After a blank look, Krys lost it again, throwing a pillow at Glory and laughing so hard she almost choked. “No, no, no. Oh my God, no. My point was, how tall is Mirren? How much does he weigh? And how tall are you?”
“Oh.” Well, that was humiliating. Glory’s cheeks flushed. She’d hardly ever blushed before coming to Penton. Now she seemed to be in a constant state of embarrassment, usually because of her own mouth. “I’m five six. He’s, I dunno, maybe six six, maybe more?”
Krys gave her a Yodalike smile. “He’s six eight. I asked Aidan once. And before Matthias starved him for a month, he weighed close to three hundred pounds, most of it muscle. Plus, he’s a master vampire, which means he has a lot of power, mental and physical. Believe me when I tell you that you didn’t force Mirren Kincaid to do anything he wasn’t perfectly willing to do.
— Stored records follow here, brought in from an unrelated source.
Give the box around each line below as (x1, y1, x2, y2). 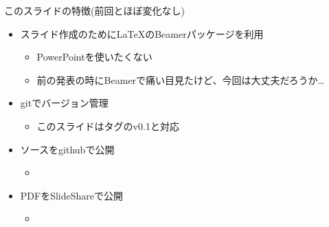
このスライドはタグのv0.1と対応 (36, 118, 179, 133)
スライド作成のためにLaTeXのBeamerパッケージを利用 (20, 26, 264, 41)
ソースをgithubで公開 (20, 142, 115, 156)
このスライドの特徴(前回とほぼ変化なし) (4, 3, 185, 17)
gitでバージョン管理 (20, 96, 109, 110)
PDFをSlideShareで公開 (20, 188, 124, 202)
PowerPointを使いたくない (36, 50, 152, 64)
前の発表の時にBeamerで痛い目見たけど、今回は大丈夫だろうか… (36, 72, 324, 87)
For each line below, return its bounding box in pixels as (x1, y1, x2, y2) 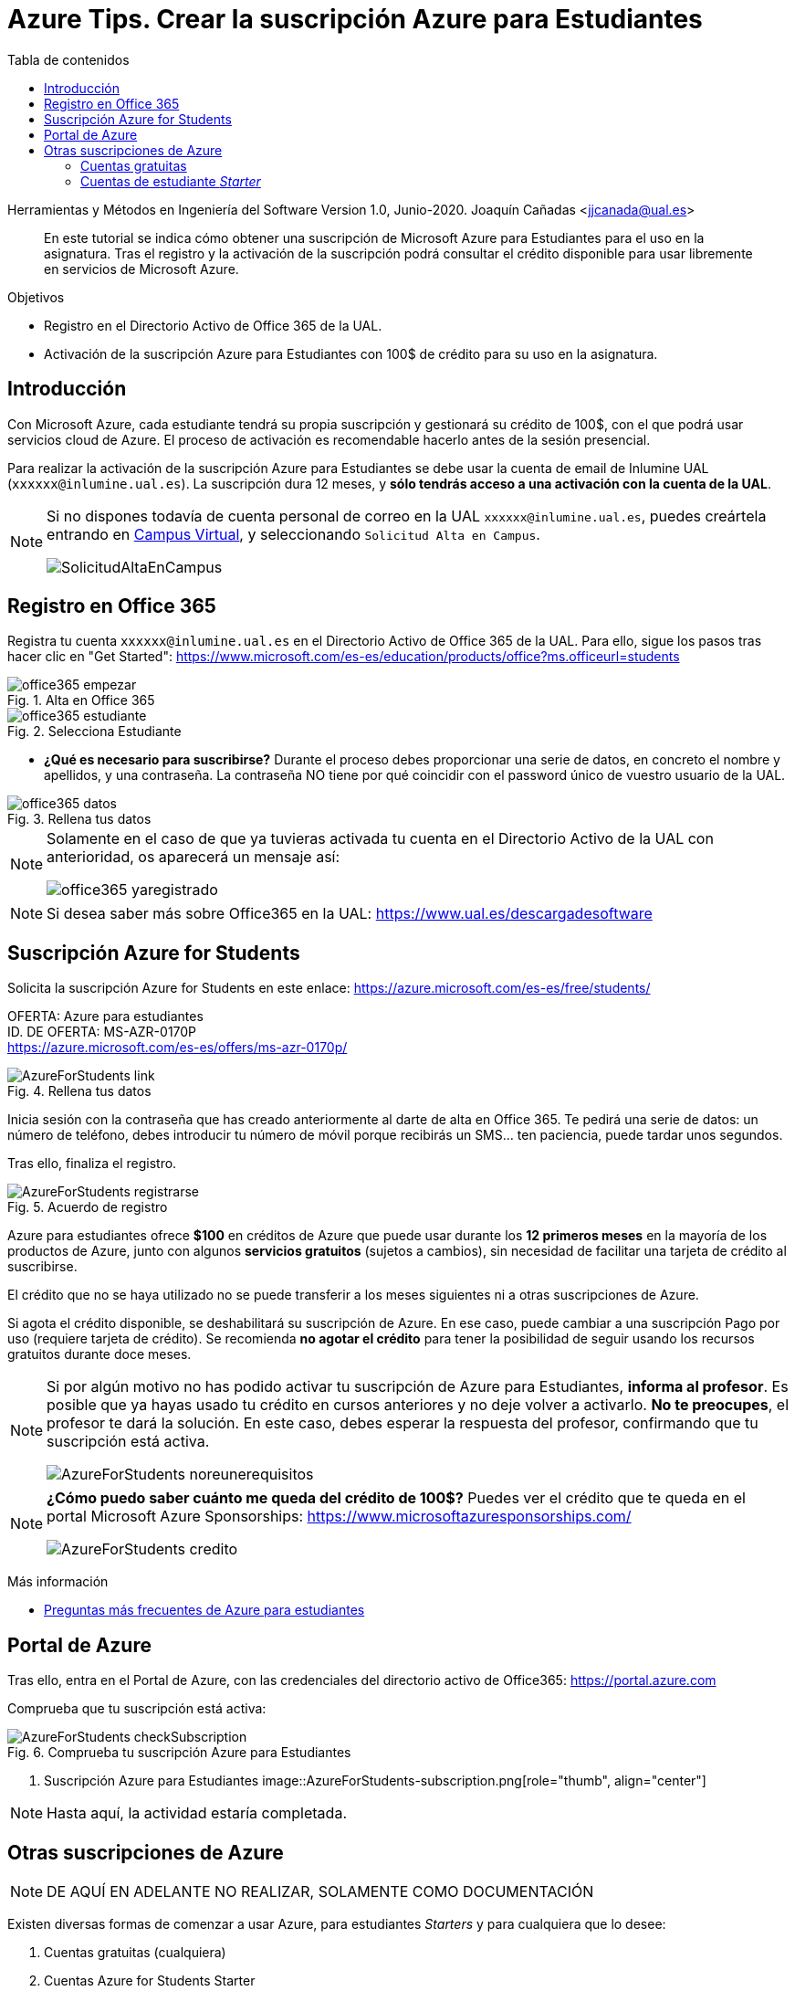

I don’t think he’ll blame you for this misunderstanding, but if he does, you might remind of him of that.”
Yeah, she’d remind him, all right—on her way out the door. Maybe Mark and Melissa would put her up until she could find a place. Things might have gotten screwed up with Mirren, but she wasn’t ready to give up on Penton. She liked these people, even if, technically, more than half of them weren’t people in any normal sense of the word. Melissa and Krys had become friends. She liked her little job at the superette, even if it wasn’t the most challenging in the world.
She could imagine a future here even without Mirren, although her chest ached to think of not seeing him every day. Maybe once he got over the shock of this mating thing and they got it undone, she could still be his fam. Maybe even his friend.
Her optimism was cut short by the ring of Krys’s cell phone—a call from Aidan, judging by the smile on the woman’s face. Melissa had been right; she had no reason to be jealous of Krys feeding from Mark. She and Aidan were parts of a whole.